START Data to use

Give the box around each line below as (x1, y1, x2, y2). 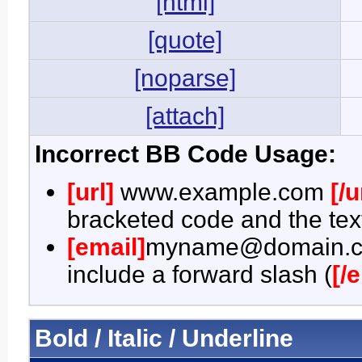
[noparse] (134, 65, 236, 91)
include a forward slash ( (67, 261, 332, 288)
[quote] (148, 27, 222, 53)
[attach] (145, 103, 225, 129)
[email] (67, 234, 145, 261)
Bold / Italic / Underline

END Data to use

• **Work request**: The reply should repeat the data in full, exactly as given, and contain no pictures.

• **Task output**:
Give the box around each line below as (x1, y1, x2, y2). 
[noparse] (134, 65, 236, 91)
include a forward slash ( (67, 261, 332, 288)
[quote] (148, 27, 222, 53)
[attach] (145, 103, 225, 129)
[email] (67, 234, 145, 261)
Bold / Italic / Underline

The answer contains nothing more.